Aim of the exercise:
Report every line of the records beneath this task that holds the string "many".
:: Information provided ::
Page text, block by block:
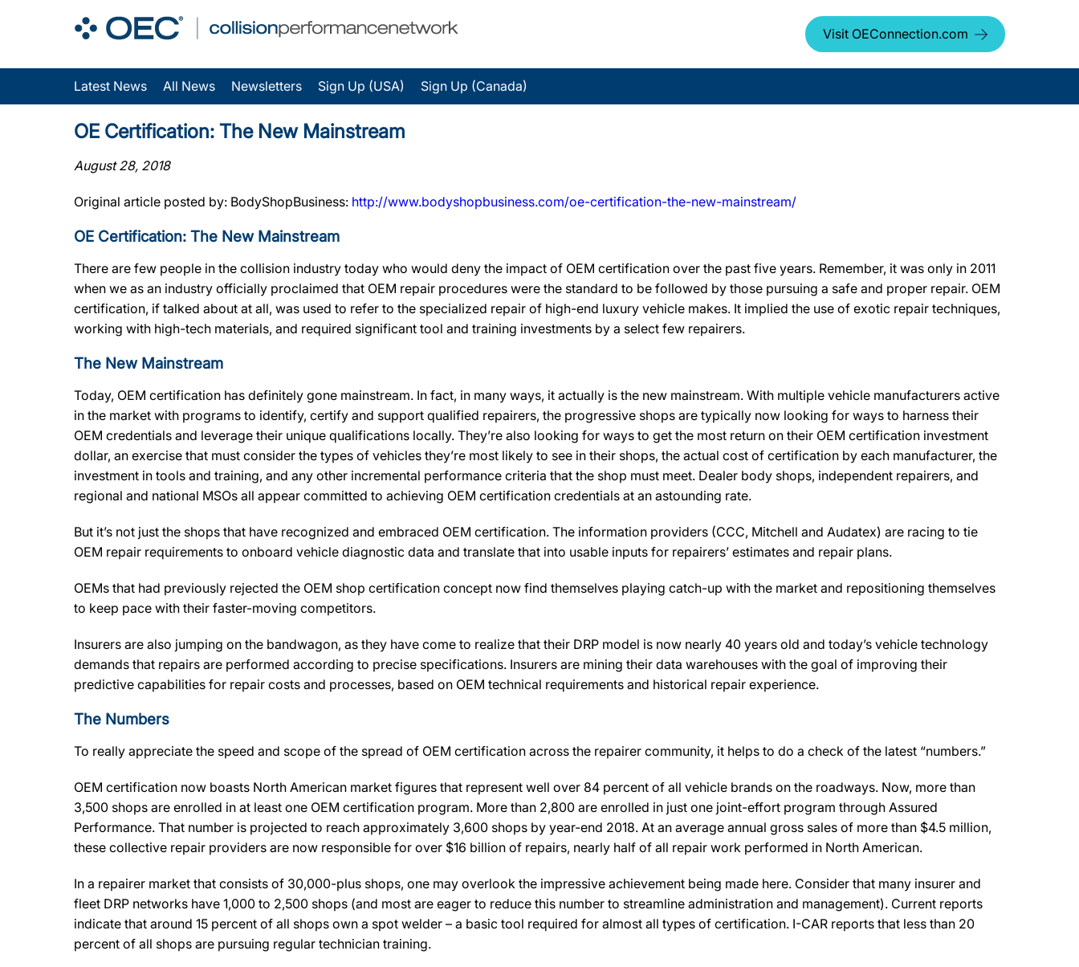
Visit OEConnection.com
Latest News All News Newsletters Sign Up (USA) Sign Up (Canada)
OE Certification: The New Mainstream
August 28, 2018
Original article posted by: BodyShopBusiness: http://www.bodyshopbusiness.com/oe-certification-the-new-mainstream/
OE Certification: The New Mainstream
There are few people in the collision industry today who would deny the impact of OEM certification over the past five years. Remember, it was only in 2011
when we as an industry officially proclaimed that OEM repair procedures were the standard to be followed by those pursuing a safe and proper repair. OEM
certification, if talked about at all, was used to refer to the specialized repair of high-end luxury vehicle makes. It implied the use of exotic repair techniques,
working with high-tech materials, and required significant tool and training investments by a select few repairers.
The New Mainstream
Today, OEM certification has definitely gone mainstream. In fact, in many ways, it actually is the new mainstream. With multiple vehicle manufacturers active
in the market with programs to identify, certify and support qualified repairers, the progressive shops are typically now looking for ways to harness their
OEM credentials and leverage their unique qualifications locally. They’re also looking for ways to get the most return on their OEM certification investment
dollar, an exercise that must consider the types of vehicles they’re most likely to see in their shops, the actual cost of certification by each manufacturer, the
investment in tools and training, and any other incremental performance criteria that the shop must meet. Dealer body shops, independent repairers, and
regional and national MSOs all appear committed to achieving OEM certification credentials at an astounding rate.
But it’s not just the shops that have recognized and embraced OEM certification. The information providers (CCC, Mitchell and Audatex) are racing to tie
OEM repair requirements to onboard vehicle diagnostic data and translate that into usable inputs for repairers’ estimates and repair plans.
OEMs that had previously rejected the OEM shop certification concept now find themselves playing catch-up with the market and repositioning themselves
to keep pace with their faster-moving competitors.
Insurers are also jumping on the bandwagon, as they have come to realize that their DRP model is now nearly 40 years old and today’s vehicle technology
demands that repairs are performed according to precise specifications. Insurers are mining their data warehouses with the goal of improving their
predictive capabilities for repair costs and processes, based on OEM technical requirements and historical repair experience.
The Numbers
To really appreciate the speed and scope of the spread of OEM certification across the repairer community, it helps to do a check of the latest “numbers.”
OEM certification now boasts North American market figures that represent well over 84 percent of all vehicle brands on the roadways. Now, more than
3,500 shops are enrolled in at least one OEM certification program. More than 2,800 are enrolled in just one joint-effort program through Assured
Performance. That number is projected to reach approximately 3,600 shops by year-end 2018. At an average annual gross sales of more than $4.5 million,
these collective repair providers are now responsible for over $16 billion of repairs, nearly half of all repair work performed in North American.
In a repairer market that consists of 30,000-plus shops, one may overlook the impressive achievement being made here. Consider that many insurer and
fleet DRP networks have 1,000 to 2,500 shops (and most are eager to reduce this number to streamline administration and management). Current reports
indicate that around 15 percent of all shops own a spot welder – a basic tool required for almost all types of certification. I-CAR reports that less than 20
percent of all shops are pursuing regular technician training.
:::
Written answer:
Today, OEM certification has definitely gone mainstream. In fact, in many ways, it actually is the new mainstream. With multiple vehicle manufacturers active
In a repairer market that consists of 30,000-plus shops, one may overlook the impressive achievement being made here. Consider that many insurer and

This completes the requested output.